Please think before offering unsolicited advice
A well meaning but misguided friend laid into me last week about how food allergies can cause the same sort of symptoms in kids we see in Emmeline and Robert. I snapped off a sharp retort and cut off the conversation abruptly, and while I was a bit rude, here's the thing: I'm not stupid. I know all this already.
Since 2001, Bonnie and I have been actively seeking treatment for and developing coping skills to handle two children whose brain chemistry just ain't right. It'd be great if those problems would go away if we suddenly stopped feeding them wheat, or Red Dye #3, or dairy products, or started supplementing their diets with flax seed oil, or fish oil, or St. John's Wort, but in our case, it's not that easy.

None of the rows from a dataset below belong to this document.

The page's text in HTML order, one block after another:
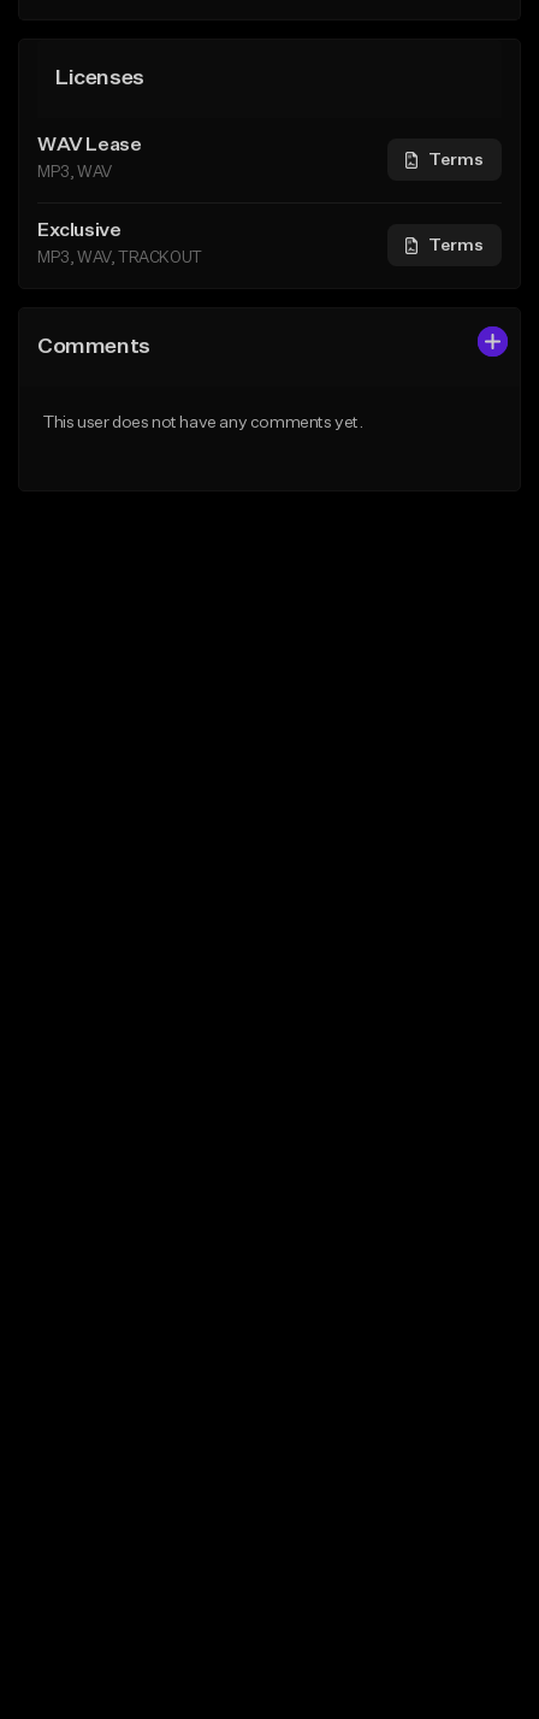
Licenses
WAV Lease
MP3, WAV
Terms
Exclusive
MP3, WAV, TRACKOUT
Terms
Comments
This user does not have any comments yet.
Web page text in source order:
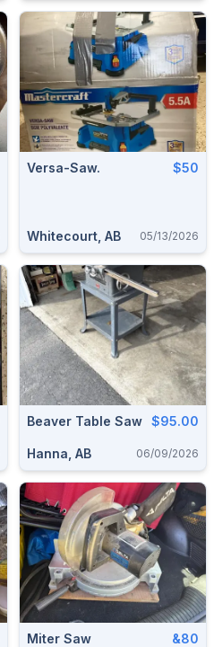
Versa-Saw. $50
Whitecourt, AB 05/13/2026
Beaver Table Saw $95.00
Hanna, AB 06/09/2026
Miter Saw &80

We've had them tested for allergies. We've even tried limiting their diets to see if they had specific sensitivities. Didn't make one bit of goddamn difference. We've read the news articles, watched the documentaries, rented the videos, read the books. We've been to the classes. We've talked to the experts. Seriously.
I don't question the efficacy of those treatment for some kids, but mine aren't like that. They have legitimate disorders that do benefit from pharmacological treatment, behavior therapy and training. Even then, they're inclined to have good days or bad days, just like the rest of the human race. It's just that their bad days can be a lot worse than the average person's.

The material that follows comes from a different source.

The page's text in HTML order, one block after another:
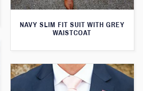
NAVY SLIM FIT SUIT WITH GREY
WAISTCOAT

In many ways, it's the same kind of well-meaning but misguided advice that experienced parents offer new parents or that old married couples offer newlyweds. I know that it's coming from a place of charity, empathy and genuine concern, but I can't help this niggling feeling that I'm somehow being condescended to.
I get genuinely irritated that people -- in some cases, people who don't have kids, and in most cases, people who have never had to deal with the problems we have -- actually presume that they know the answer, simply because they read an article in Ladies Home Journal or saw a very special episode of Oprah.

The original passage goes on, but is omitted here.